Zur positiven Geschäftsentwicklung habe unter anderem die erfreuliche Entwicklung des deutschen Werbemarktes im zweiten Halbjahr 2005 beigetragen, teilte das "Bild"-Haus am heutigen Donnerstag mit. Die Anzeigen- und Vertriebserlöse stiegen um 2,4 Prozent von 2,115 auf 2,165 Milliarden Euro. Den vollständigen Jahresabschluß wird Springer auf der Bilanzpressekonferenz am 8. März 2006 in Berlin vorstellen.

Das Bundeskartellamt hatte Springer zuletzt die Übernahme der Fernsehsenderfamilie ProSiebenSat.1 untersagt. Als Begründung gaben die Kartellwächter an, ein Zusammenschluss beider Konzerne würde nicht nur auf dem Fernsehwerbemarkt, sondern auch auf dem Lesermarkt für Straßenverkaufszeitungen und auf dem bundesweiten Anzeigenmarkt für Zeitungen zu einer nach dem Kartellrecht nicht genehmigungsfähigen Marktmacht führen.

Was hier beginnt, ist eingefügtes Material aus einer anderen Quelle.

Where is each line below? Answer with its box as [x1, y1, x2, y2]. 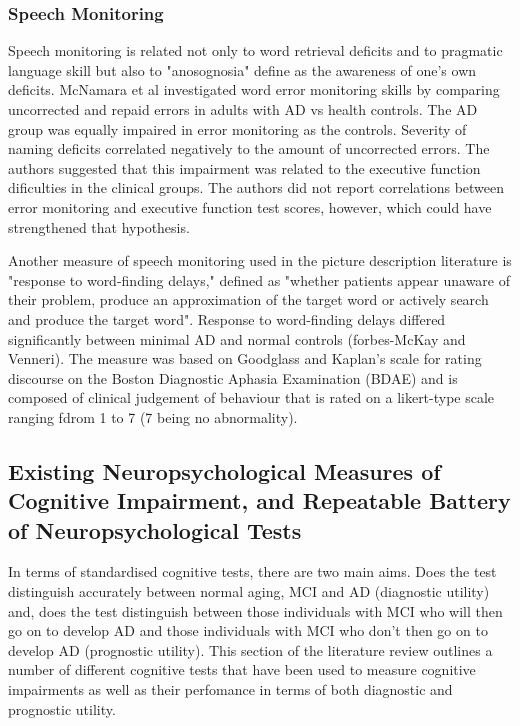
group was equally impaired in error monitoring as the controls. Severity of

Zuvor hatte auch die Kommission zur Ermittlung der Konzentration im Medienbereich (KEK) die geplante Übernahme abgelehnt: Die starke Position der ProSiebenSat.1-Gruppe im bundesweiten privaten Fernsehen führe vor allem in Kombination mit der überragenden Stellung der Axel Springer AG im Bereich der Tagespresse zu einer vorherrschenden Meinungsmacht. Springer wollte für 2,5 Milliarden Euro die ProSiebenSat.1-Anteile einer Investorengruppe um den US-Milliardär Haim Saban kaufen. (pmz)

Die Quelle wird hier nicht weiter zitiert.